Output nothing except the lines from the one containing "various machine learning" through the final line of the data, both included, typed exactly, minus the pictures.

### ENTRIES PROVIDED
╭──

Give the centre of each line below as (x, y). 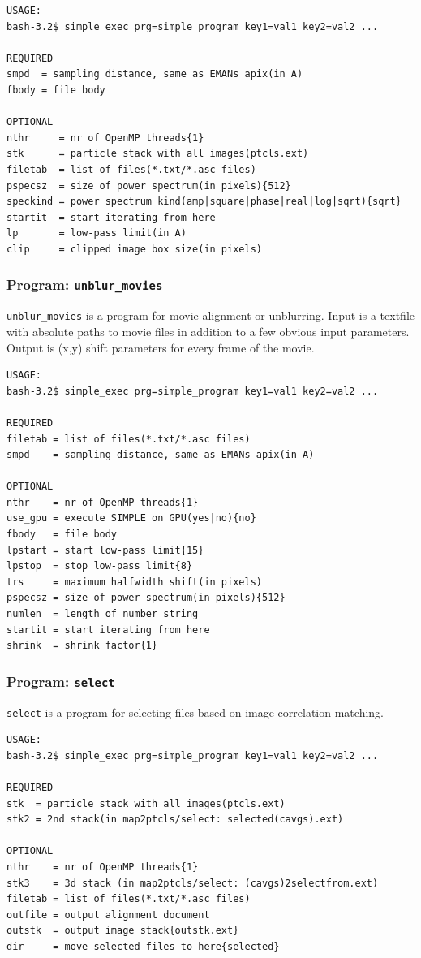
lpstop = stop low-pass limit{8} (100, 566)
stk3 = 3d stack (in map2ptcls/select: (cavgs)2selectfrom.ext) (193, 883)
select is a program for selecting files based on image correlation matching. (195, 712)
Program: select (61, 681)
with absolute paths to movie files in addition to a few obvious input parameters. (208, 331)
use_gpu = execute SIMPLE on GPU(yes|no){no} (131, 518)
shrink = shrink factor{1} (82, 646)
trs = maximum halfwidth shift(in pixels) (134, 582)
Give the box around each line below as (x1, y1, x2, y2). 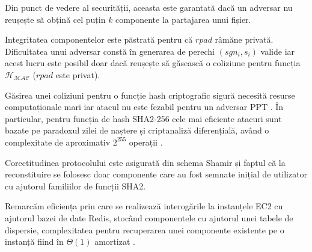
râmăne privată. (215, 33, 274, 46)
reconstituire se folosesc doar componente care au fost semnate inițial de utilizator (5, 168, 308, 180)
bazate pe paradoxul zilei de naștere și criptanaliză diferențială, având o (5, 124, 269, 137)
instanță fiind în (5, 235, 64, 248)
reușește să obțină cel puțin (5, 13, 106, 25)
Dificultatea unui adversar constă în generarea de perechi (5, 45, 215, 57)
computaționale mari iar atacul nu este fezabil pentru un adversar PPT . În (5, 100, 284, 113)
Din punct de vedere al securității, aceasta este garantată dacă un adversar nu (5, 1, 293, 13)
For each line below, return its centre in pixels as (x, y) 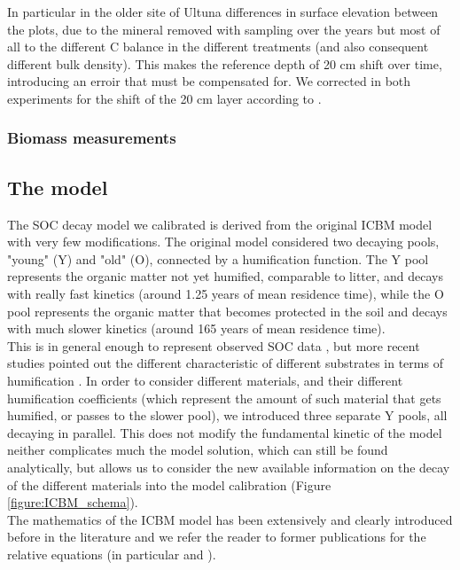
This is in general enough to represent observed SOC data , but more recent (214, 345)
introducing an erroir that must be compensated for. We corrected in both (209, 81)
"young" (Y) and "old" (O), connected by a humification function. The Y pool (218, 258)
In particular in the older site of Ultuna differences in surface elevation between (223, 12)
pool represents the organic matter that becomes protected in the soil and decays (227, 311)
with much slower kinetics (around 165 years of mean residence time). (196, 328)
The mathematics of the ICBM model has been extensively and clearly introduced (230, 519)
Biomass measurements (92, 138)
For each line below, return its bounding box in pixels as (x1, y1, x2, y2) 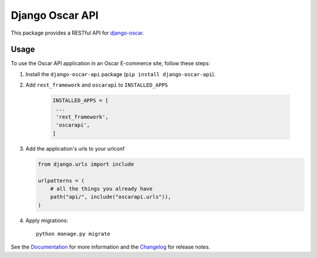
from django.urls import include (38, 161, 134, 167)
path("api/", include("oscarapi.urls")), (50, 193, 171, 201)
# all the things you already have (50, 185, 153, 192)
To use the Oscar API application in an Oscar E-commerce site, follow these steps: (11, 60, 211, 67)
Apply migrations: (25, 217, 69, 224)
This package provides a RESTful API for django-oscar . (11, 29, 144, 36)
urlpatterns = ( (38, 177, 85, 184)
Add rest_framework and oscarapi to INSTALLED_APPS (25, 82, 168, 89)
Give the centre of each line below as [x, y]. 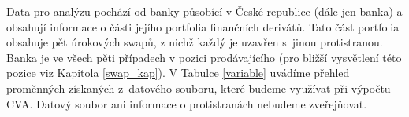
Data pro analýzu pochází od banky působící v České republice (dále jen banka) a [204, 11]
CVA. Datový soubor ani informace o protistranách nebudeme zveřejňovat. [187, 103]
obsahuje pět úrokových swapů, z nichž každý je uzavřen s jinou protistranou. [195, 42]
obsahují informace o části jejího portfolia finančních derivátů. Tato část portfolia [203, 26]
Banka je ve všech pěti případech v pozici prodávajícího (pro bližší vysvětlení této [204, 57]
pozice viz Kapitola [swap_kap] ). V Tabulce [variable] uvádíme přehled [178, 73]
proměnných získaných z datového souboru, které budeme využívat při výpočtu [199, 88]
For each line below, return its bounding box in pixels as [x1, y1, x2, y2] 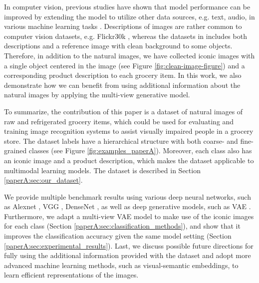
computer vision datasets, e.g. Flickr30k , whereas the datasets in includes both [4, 30, 247, 41]
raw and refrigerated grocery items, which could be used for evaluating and [4, 116, 234, 126]
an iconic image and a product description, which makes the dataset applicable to [4, 155, 254, 165]
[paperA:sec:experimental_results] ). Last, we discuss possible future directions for [4, 240, 254, 251]
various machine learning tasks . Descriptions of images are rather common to [4, 21, 242, 31]
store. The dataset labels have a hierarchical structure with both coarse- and [4, 135, 238, 146]
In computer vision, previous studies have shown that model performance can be [4, 1, 251, 11]
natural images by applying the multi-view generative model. [4, 89, 190, 100]
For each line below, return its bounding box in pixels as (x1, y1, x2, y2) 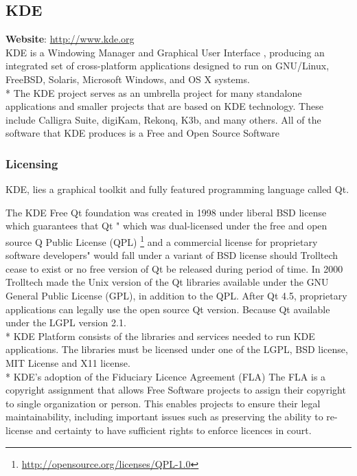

╰──

### RESPONSE TO THIS EXERCISE
various machine learning tasks . Descriptions of images are rather common to [4, 21, 242, 31]
store. The dataset labels have a hierarchical structure with both coarse- and [4, 135, 238, 146]
In computer vision, previous studies have shown that model performance can be [4, 1, 251, 11]
natural images by applying the multi-view generative model. [4, 89, 190, 100]
For each line below, return its bounding box in pixels as (x1, y1, x2, y2) 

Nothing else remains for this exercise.